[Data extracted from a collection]

● ● ● ● ●

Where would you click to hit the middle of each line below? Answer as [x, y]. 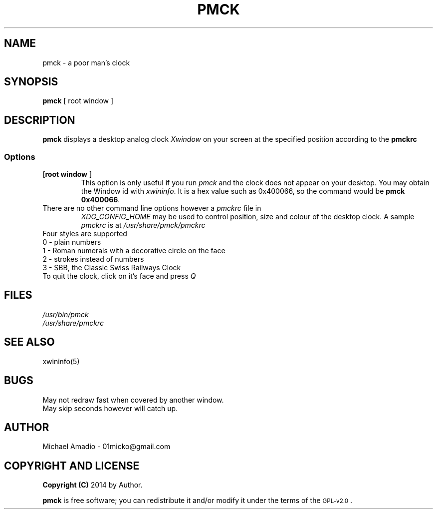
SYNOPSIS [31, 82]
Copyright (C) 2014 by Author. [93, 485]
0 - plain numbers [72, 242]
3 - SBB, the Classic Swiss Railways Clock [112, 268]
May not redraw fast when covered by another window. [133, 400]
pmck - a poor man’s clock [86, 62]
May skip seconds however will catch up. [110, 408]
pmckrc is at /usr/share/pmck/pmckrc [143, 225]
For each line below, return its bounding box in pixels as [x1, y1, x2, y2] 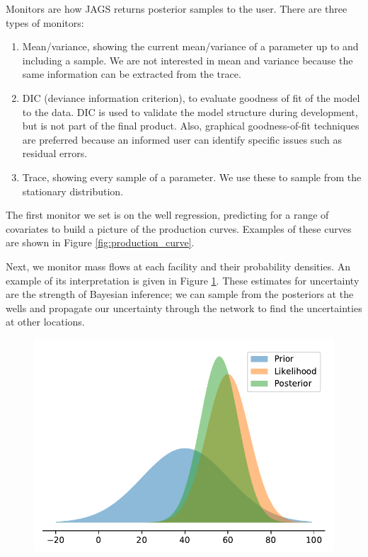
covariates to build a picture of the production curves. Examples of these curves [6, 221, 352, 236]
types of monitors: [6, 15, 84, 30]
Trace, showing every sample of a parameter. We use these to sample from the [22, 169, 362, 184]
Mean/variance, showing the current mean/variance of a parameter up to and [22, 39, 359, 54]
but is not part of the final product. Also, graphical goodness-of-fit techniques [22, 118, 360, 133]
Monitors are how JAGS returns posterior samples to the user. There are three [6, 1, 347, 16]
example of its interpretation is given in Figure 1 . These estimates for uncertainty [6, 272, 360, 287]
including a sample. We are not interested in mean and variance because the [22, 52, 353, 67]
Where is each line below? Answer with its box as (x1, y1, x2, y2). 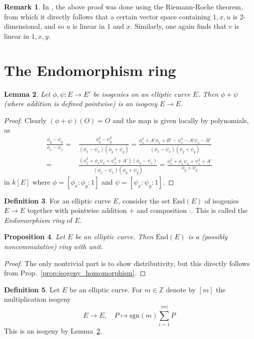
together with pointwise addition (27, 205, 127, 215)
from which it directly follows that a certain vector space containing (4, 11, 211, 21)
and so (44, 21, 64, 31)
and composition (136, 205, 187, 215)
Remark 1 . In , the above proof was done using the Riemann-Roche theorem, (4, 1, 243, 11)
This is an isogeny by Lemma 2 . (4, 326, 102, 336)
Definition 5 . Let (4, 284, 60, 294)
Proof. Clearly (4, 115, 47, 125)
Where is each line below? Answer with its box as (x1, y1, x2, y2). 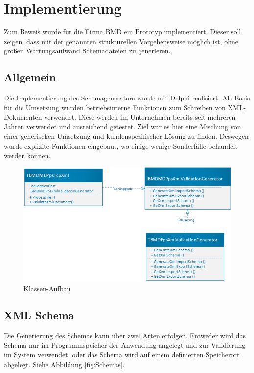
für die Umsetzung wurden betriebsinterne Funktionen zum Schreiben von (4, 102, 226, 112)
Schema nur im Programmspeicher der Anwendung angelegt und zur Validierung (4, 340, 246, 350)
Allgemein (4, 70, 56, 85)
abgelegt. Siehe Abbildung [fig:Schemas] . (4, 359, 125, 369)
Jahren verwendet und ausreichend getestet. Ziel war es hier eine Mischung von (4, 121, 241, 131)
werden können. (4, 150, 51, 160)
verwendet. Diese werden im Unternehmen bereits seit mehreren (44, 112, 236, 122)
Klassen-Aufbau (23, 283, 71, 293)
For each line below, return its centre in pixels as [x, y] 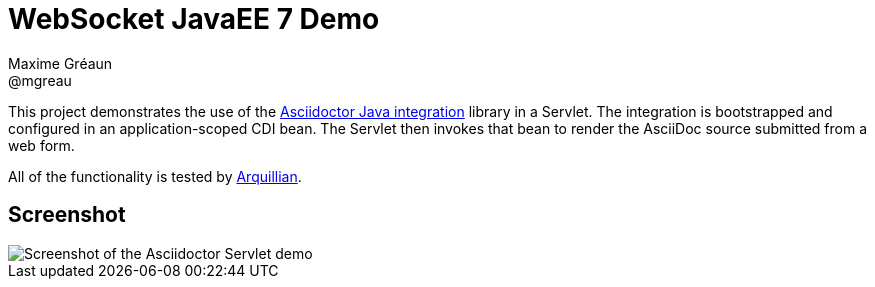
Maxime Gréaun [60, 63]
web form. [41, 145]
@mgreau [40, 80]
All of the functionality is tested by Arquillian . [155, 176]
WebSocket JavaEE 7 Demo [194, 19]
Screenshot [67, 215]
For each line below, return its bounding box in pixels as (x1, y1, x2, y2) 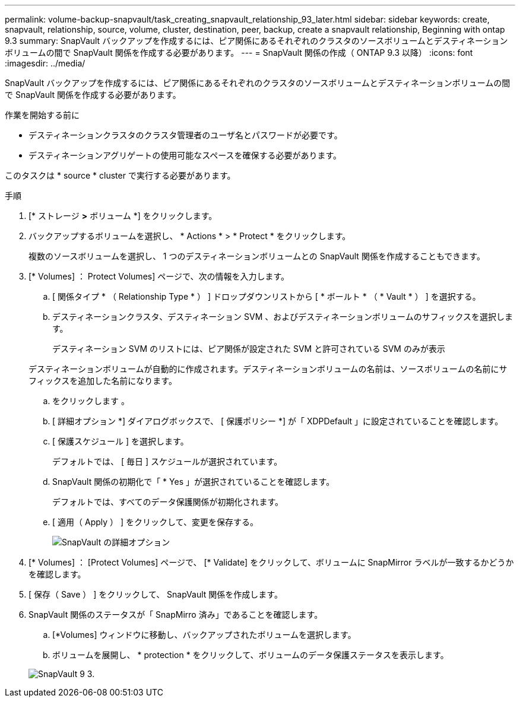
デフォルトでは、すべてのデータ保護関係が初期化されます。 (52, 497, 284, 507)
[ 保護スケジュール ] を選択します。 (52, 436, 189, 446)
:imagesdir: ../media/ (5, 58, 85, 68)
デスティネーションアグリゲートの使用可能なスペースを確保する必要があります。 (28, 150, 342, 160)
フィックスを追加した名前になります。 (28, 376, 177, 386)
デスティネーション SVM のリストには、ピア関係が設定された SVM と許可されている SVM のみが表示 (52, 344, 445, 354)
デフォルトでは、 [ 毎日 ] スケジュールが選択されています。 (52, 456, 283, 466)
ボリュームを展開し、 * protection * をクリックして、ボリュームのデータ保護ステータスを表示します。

● ● ● ● ●

Please output all of the entries above exactly, but without any picture.

**Expected answer**
Where would you click to hit the middle of each line below? Answer as [x, y]. 
SYNOPSIS [31, 82]
Copyright (C) 2014 by Author. [93, 485]
0 - plain numbers [72, 242]
3 - SBB, the Classic Swiss Railways Clock [112, 268]
May not redraw fast when covered by another window. [133, 400]
pmck - a poor man’s clock [86, 62]
May skip seconds however will catch up. [110, 408]
pmckrc is at /usr/share/pmck/pmckrc [143, 225]
For each line below, return its bounding box in pixels as [x1, y1, x2, y2] 
covariates to build a picture of the production curves. Examples of these curves [6, 221, 352, 236]
types of monitors: [6, 15, 84, 30]
Trace, showing every sample of a parameter. We use these to sample from the [22, 169, 362, 184]
Mean/variance, showing the current mean/variance of a parameter up to and [22, 39, 359, 54]
but is not part of the final product. Also, graphical goodness-of-fit techniques [22, 118, 360, 133]
Monitors are how JAGS returns posterior samples to the user. There are three [6, 1, 347, 16]
example of its interpretation is given in Figure 1 . These estimates for uncertainty [6, 272, 360, 287]
including a sample. We are not interested in mean and variance because the [22, 52, 353, 67]
Where is each line below? Answer with its box as (x1, y1, x2, y2). 
together with pointwise addition (27, 205, 127, 215)
from which it directly follows that a certain vector space containing (4, 11, 211, 21)
and so (44, 21, 64, 31)
and composition (136, 205, 187, 215)
Remark 1 . In , the above proof was done using the Riemann-Roche theorem, (4, 1, 243, 11)
This is an isogeny by Lemma 2 . (4, 326, 102, 336)
Definition 5 . Let (4, 284, 60, 294)
Proof. Clearly (4, 115, 47, 125)
Where is each line below? Answer with its box as (x1, y1, x2, y2). 
für die Umsetzung wurden betriebsinterne Funktionen zum Schreiben von (4, 102, 226, 112)
Schema nur im Programmspeicher der Anwendung angelegt und zur Validierung (4, 340, 246, 350)
Allgemein (4, 70, 56, 85)
abgelegt. Siehe Abbildung [fig:Schemas] . (4, 359, 125, 369)
Jahren verwendet und ausreichend getestet. Ziel war es hier eine Mischung von (4, 121, 241, 131)
werden können. (4, 150, 51, 160)
verwendet. Diese werden im Unternehmen bereits seit mehreren (44, 112, 236, 122)
Klassen-Aufbau (23, 283, 71, 293)
For each line below, return its centre in pixels as [x, y] 
Maxime Gréaun [60, 63]
web form. [41, 145]
@mgreau [40, 80]
All of the functionality is tested by Arquillian . [155, 176]
WebSocket JavaEE 7 Demo [194, 19]
Screenshot [67, 215]
For each line below, return its bounding box in pixels as (x1, y1, x2, y2) 
デフォルトでは、すべてのデータ保護関係が初期化されます。 (52, 497, 284, 507)
[ 保護スケジュール ] を選択します。 (52, 436, 189, 446)
:imagesdir: ../media/ (5, 58, 85, 68)
デスティネーションアグリゲートの使用可能なスペースを確保する必要があります。 (28, 150, 342, 160)
フィックスを追加した名前になります。 (28, 376, 177, 386)
デスティネーション SVM のリストには、ピア関係が設定された SVM と許可されている SVM のみが表示 (52, 344, 445, 354)
デフォルトでは、 [ 毎日 ] スケジュールが選択されています。 (52, 456, 283, 466)
ボリュームを展開し、 * protection * をクリックして、ボリュームのデータ保護ステータスを表示します。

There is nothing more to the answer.